Carnegie is a suburb in Melbourne, Victoria, Australia, 12 km south-east of Melbourne's Central Business District, on the railway line between Caulfield and Oakleigh, located within the City of Glen Eira local government area. Carnegie recorded a population of 17,909 at the 2021 census.

The suburb's main shopping precinct is a well-regarded ‘eat street,’ with cafes and restaurants lining Koornang Road from Dandenong Road to Neerim Road. Koornang Park and the neighbouring Carnegie Swim Centre are located between Koornang Road, Munro Avenue and Lyons Street. 
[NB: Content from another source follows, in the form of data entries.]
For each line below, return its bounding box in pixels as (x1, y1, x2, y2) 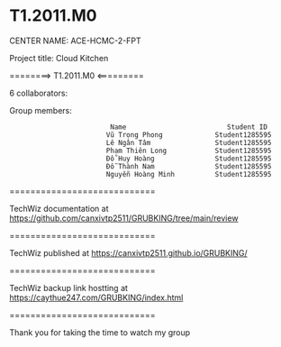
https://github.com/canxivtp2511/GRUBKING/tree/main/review (9, 213, 239, 224)
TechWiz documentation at (9, 203, 109, 214)
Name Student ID (109, 123, 268, 132)
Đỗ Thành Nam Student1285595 (105, 161, 272, 171)
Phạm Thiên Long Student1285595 (105, 146, 272, 155)
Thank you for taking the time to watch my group (9, 326, 191, 338)
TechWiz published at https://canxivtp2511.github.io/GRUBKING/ (9, 247, 248, 258)
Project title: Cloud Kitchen (9, 52, 109, 63)
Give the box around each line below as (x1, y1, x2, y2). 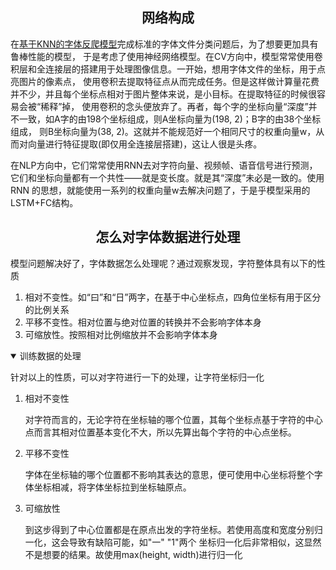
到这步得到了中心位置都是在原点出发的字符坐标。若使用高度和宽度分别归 (24, 523, 323, 535)
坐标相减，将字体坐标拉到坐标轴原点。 (33, 481, 192, 493)
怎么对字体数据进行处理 (95, 229, 241, 246)
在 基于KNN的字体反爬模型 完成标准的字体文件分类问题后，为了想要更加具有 (10, 38, 319, 50)
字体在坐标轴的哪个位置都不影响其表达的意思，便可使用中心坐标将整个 (24, 468, 315, 480)
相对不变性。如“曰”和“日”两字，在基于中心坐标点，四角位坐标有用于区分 (24, 291, 322, 303)
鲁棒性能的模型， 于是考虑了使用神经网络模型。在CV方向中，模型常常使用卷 (10, 50, 323, 62)
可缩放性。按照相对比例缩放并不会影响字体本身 (24, 328, 218, 340)

Originally called Rosstown, after William Murray Ross, a prominent property developer and entrepreneur, a name change came about due to Ross' failed speculative developments.
In 1909 it was renamed Carnegie. It has been suggested that this was done in an unsuccessful attempt to secure funds for a library from the philanthropist Andrew Carnegie but there is no contemporary evidence supporting this.

Its postcode is 3163.

History

Toponymy
The area was originally called Rosstown, after the developer William Murray Ross, who owned a large amount of land in the area. The original name lives on in the name of the local hotel, and in Rosstown Road. Leila Road is named after Ross's wife, and Grange Road is named after Ross's estate, The Grange, which has since been subdivided into suburban housing estates.

Establishment
In 1875 Ross began circulating a broadsheet proposal which detailed the Rosstown project, a large scale sugar beet processing mill, a railway line to serve it, and a residential estate, named after him on the edge of the metropolis between Melbourne and the town of Oakleigh.   Although he began building the mill, it never began production, and the Rosstown Railway he constructed was never used.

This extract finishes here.